When Dave came home that evening he found me working in the kitchen. I let him know that Foodlion was out of cod and the menu had changed to spaghetti. He kissed me and went upstairs to change his clothes.
Twenty minutes later when I called him in for dinner, he came into the kitchen and as his usual manner, lifted the lid from the pot (a habit I have tried in vain to squash) and after peering inside remarked, “I thought we were having left-over chili tonight.”
To the inexperienced, this may seem alarming. How was it possible that despite what I had told him just minutes prior to our meal that he had connected dots from our pre-lunch conversation and had somehow equated no cod with my reheating left-over chili?
But, to anyone who’s been married for a decade or so (or less if you’re more advanced) there exists a reality that there comes a point in married life when the sound of your loved one’s voice no longer pings the eardrum. It is sort of like wearing a favorite perfume or aftershave; after a while you just can’t smell it anymore. (A similar situation arises with parents and children, only children hear their parents’ voices in a manner best described as “Charlie-Brown-teacher-speak”.) And, because we’re not really hearing what the other one is saying, we compensate with what we think they’re saying.
Complicating this phenomena are the times when we are able to communicate without speaking, when I know what he’s thinking or going to say before he says it. I haven’t determined whether I’m reading his mind or placing thoughts in it. That research continues.

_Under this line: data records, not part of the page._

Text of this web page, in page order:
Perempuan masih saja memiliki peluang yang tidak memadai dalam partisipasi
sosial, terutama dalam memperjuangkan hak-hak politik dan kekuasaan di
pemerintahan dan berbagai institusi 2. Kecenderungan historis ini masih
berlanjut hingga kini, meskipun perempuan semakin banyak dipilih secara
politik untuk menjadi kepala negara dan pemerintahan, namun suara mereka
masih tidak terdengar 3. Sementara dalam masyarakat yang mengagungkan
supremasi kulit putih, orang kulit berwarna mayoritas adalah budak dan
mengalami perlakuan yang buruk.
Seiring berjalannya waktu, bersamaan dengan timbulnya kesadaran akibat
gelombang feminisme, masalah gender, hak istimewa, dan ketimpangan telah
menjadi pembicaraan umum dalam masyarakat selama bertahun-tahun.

What I have concluded is that communication between spouses is a complex thing. As we grow together and gain the ability to finish each others’ sentences, we also seem to diminish the ability to actually listen to each other. This results in the commonly heard statements of, “You never told me that,” “how would I know” and “that’s the first I’ve heard of this!”

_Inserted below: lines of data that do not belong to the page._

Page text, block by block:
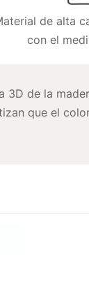
de alta
con el
de la
que el
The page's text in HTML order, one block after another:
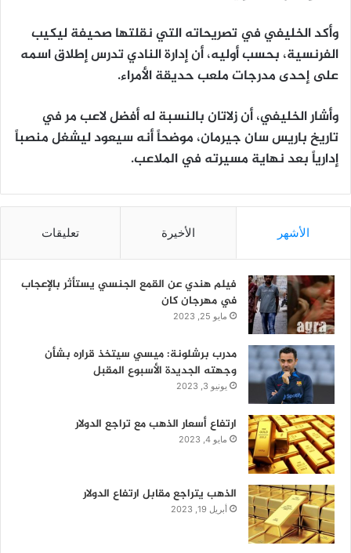
وأكد الخليفي في تصريحاته التي نقلتها صحيفة ليكيب
الفرنسية، بحسب أوليه، أن إدارة النادي تدرس إطلاق اسمه
على إحدى مدرجات ملعب حديقة الأمراء.
وأشار الخليفي، أن زلاتان بالنسبة له أفضل لاعب مر في
تاريخ باريس سان جيرمان، موضحاً أنه سيعود ليشغل منصباً
إدارياً بعد نهاية مسيرته في الملاعب.
الأشهر الأخيرة تعليقات
فيلم هندي عن القمع الجنسي يستأثر بالإعجاب
في مهرجان كان
مايو 25, 2023
مدرب برشلونة: ميسي سيتخذ قراره بشأن
وجهته الجديدة الأسبوع المقبل
يونيو 3, 2023
ارتفاع أسعار الذهب مع تراجع الدولار
مايو 4, 2023
الذهب يتراجع مقابل ارتفاع الدولار
أبريل 19, 2023

I guess the key in dealing with this perplexing dilemma , is to remain calm and remember that this person who seems to be totally ignoring what you say is the person who loves you most and most importantly you love above all others. We may not be hearing so well with our ears so we must remember to try all the harder to listen with our hearts. If our hearts are open our ears really don’t matter and in the big picture, neither do spaghetti and chili.